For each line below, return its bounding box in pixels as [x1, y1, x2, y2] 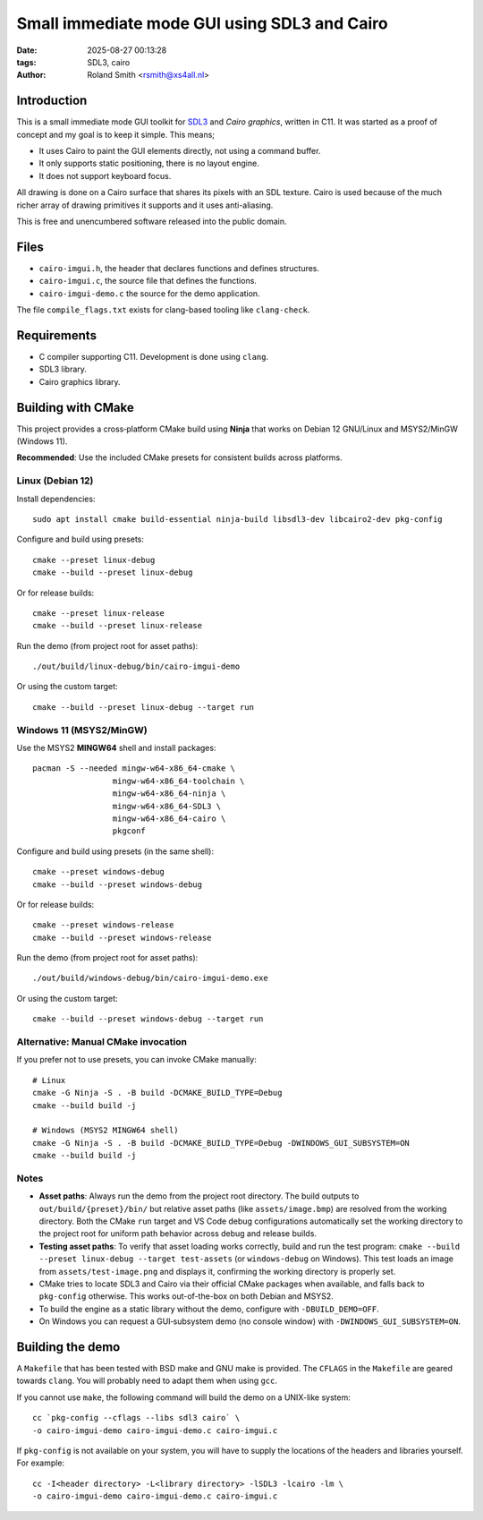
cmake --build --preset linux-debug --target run [32, 702, 255, 712]
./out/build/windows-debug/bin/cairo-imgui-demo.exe [32, 973, 268, 984]
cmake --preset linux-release [32, 608, 165, 618]
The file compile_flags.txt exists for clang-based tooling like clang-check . [16, 304, 310, 315]
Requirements [16, 328, 97, 343]
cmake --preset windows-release [32, 920, 174, 930]
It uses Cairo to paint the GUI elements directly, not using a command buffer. [38, 146, 321, 157]
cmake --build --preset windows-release [32, 932, 212, 943]

======

EXERCISE REQUIREMENTS ::
Only a number is wanted: how many lines of the material above hold "release"?

WRITTEN REPLY ::
3